Whenever a line in the data below includes the string "Hint", copy it out.

************

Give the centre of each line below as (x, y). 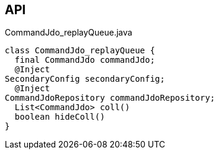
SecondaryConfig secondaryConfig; (85, 79)
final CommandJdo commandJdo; (85, 60)
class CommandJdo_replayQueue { (80, 51)
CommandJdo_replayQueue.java (69, 33)
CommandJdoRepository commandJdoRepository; (110, 98)
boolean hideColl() (60, 117)
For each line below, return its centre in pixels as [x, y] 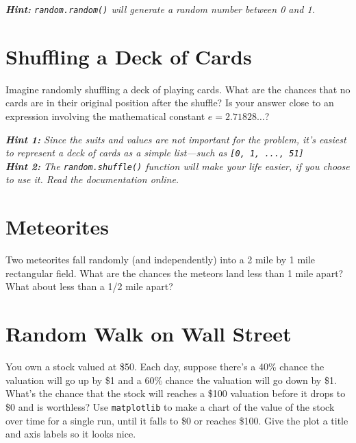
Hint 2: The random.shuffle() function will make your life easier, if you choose [178, 166]
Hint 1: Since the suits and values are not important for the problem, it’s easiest [176, 139]
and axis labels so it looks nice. [71, 434]
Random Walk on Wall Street [149, 334]
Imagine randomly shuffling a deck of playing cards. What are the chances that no [178, 89]
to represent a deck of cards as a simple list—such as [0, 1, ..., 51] [155, 153]
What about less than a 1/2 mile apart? [89, 286]
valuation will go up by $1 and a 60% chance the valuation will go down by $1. [171, 380]
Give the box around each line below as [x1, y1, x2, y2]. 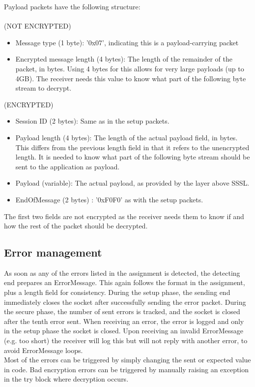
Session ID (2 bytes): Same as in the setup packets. [15, 116, 170, 126]
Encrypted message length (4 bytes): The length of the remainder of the [15, 54, 232, 64]
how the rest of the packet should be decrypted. [4, 221, 148, 231]
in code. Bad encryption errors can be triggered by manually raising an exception [4, 364, 249, 374]
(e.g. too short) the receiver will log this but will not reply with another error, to [4, 335, 248, 346]
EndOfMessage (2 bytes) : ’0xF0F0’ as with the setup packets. [15, 194, 203, 204]
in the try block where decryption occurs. [4, 374, 129, 384]
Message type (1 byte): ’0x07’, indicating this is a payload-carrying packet [15, 37, 239, 47]
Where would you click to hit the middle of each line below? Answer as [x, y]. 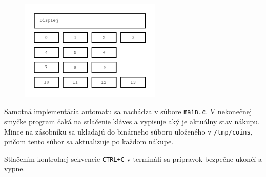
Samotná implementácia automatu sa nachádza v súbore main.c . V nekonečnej [128, 111]
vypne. [15, 169]
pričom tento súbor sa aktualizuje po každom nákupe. [89, 141]
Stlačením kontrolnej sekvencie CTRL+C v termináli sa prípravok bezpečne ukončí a [133, 158]
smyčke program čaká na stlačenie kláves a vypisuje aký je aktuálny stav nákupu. [132, 121]
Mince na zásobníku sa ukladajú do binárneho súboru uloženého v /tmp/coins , [128, 131]
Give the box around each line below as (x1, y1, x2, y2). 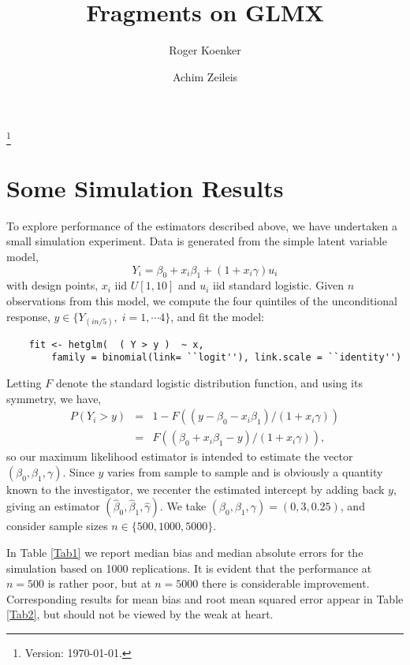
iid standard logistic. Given (213, 277, 345, 293)
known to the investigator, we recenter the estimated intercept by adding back (6, 480, 385, 497)
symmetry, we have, (6, 390, 102, 406)
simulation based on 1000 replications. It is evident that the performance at (6, 559, 372, 576)
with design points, (6, 277, 99, 293)
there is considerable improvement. (202, 575, 370, 592)
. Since (62, 463, 95, 480)
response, (6, 308, 50, 324)
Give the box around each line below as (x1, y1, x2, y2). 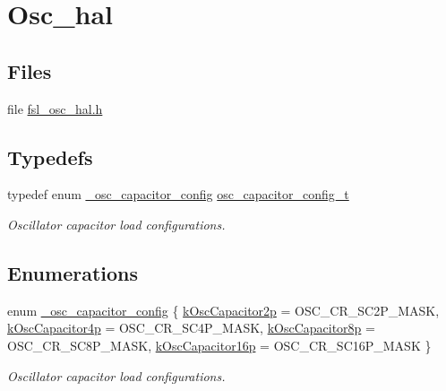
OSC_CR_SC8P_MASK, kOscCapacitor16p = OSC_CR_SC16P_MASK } (7, 335, 432, 354)
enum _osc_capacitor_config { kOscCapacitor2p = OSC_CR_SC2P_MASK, (7, 300, 440, 319)
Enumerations (7, 258, 139, 286)
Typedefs (7, 143, 93, 170)
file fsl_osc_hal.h (7, 99, 103, 117)
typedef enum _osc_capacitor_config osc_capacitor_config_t (7, 185, 349, 204)
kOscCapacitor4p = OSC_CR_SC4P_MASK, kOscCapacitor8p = (7, 318, 375, 337)

************

RESULT OF THIS TASK:
Hint 2: The random.shuffle() function will make your life easier, if you choose [178, 166]
Hint 1: Since the suits and values are not important for the problem, it’s easiest [176, 139]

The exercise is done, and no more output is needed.